Prompt: Which lines run from the start of the material below through the line containing "Condizioni di servizio (94, 72, 208, 92)"? Retype them exactly, pictures excluded.

---------------

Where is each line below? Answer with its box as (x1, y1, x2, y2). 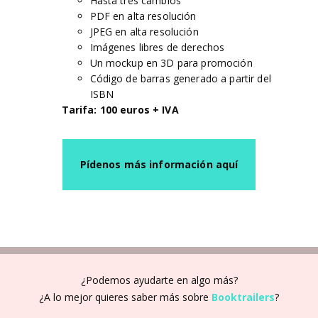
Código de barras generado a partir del (89, 72, 271, 85)
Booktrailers (212, 290, 275, 304)
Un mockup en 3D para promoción (89, 56, 253, 70)
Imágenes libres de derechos (89, 40, 225, 54)
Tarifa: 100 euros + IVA (61, 103, 179, 116)
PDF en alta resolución (89, 9, 197, 23)
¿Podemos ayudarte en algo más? (80, 273, 238, 287)
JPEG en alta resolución (89, 25, 199, 38)
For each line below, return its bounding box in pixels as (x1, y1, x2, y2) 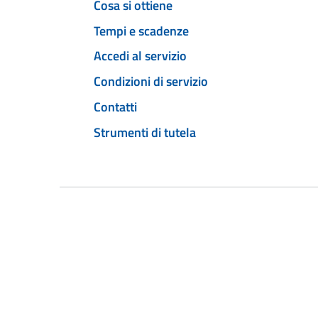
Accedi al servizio (94, 46, 187, 66)
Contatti (94, 97, 137, 116)
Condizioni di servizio (94, 72, 208, 92)
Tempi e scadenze (94, 21, 189, 40)
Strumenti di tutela (94, 122, 196, 142)
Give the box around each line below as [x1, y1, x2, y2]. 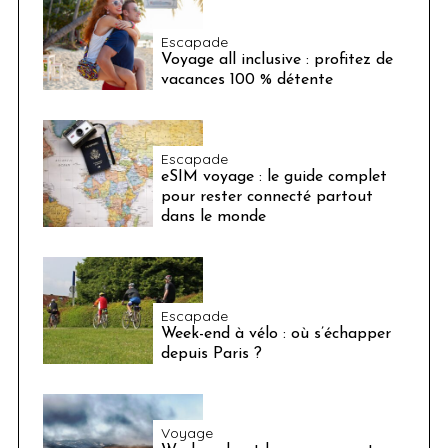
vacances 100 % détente [160, 71, 333, 88]
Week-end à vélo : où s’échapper [160, 325, 391, 342]
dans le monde [160, 208, 266, 225]
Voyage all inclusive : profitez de [160, 51, 393, 68]
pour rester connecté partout [160, 188, 373, 205]
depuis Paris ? [160, 345, 262, 362]
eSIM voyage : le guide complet [160, 168, 387, 185]
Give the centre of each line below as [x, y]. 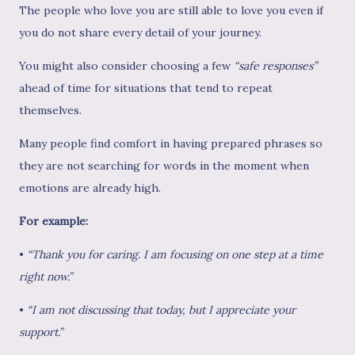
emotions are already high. [90, 188]
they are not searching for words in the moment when [164, 166]
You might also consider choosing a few [125, 66]
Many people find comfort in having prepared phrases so [171, 144]
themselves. [50, 111]
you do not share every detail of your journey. [140, 33]
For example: [53, 221]
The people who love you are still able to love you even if [171, 11]
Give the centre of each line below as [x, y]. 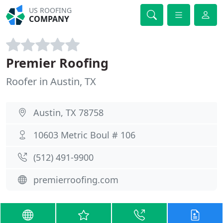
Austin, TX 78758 [68, 112]
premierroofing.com [76, 180]
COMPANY [49, 19]
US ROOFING [51, 10]
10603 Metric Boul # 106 [84, 135]
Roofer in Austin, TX [51, 81]
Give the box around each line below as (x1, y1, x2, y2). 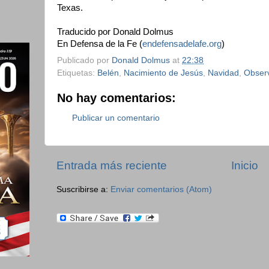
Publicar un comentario (72, 113, 160, 123)
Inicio (231, 159, 258, 172)
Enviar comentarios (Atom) (110, 185, 212, 195)
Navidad (208, 68, 239, 77)
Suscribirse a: (56, 185, 110, 195)
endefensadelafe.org (142, 39, 222, 49)
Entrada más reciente (56, 159, 167, 172)
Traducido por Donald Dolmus (57, 27, 174, 37)
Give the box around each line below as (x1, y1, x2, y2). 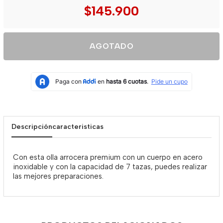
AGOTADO (89, 41, 134, 51)
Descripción (11, 122, 52, 131)
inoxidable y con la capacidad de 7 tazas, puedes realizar (13, 162, 207, 171)
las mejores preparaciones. (13, 172, 104, 181)
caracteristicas (52, 122, 104, 131)
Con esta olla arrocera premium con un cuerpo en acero (13, 153, 203, 162)
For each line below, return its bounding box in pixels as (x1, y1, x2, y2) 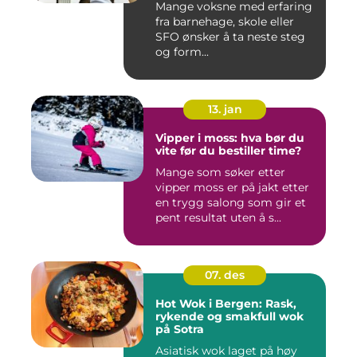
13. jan (207, 101, 242, 116)
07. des (205, 267, 245, 282)
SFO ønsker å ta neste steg (155, 29, 305, 44)
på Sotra (155, 321, 204, 336)
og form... (155, 44, 209, 59)
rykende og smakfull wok (155, 308, 304, 324)
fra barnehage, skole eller (155, 14, 294, 29)
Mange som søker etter (155, 164, 285, 179)
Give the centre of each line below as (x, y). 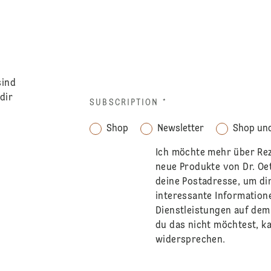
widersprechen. (190, 240)
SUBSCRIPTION (124, 103)
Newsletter (181, 129)
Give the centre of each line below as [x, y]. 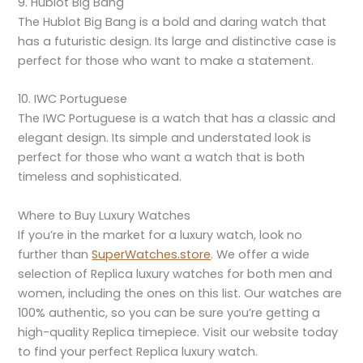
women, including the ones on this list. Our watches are [180, 293]
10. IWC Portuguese [73, 99]
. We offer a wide [261, 254]
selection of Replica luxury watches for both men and [175, 273]
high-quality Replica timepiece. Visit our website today [178, 332]
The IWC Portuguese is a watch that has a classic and [177, 119]
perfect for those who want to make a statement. [166, 60]
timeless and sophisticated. [100, 177]
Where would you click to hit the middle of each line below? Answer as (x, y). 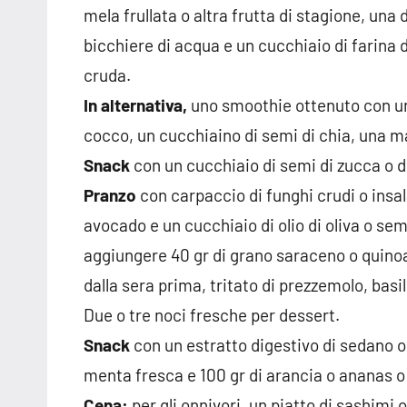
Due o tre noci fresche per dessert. (212, 315)
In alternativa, (137, 105)
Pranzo (110, 195)
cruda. (107, 75)

---------------

Response:
Where is each line below? Answer with its box as (x1, y1, x2, y2). 
Código de barras generado a partir del (89, 72, 271, 85)
Booktrailers (212, 290, 275, 304)
Un mockup en 3D para promoción (89, 56, 253, 70)
Imágenes libres de derechos (89, 40, 225, 54)
Tarifa: 100 euros + IVA (61, 103, 179, 116)
PDF en alta resolución (89, 9, 197, 23)
¿Podemos ayudarte en algo más? (80, 273, 238, 287)
JPEG en alta resolución (89, 25, 199, 38)
For each line below, return its bounding box in pixels as (x1, y1, x2, y2) 
Accedi al servizio (94, 46, 187, 66)
Contatti (94, 97, 137, 116)
Condizioni di servizio (94, 72, 208, 92)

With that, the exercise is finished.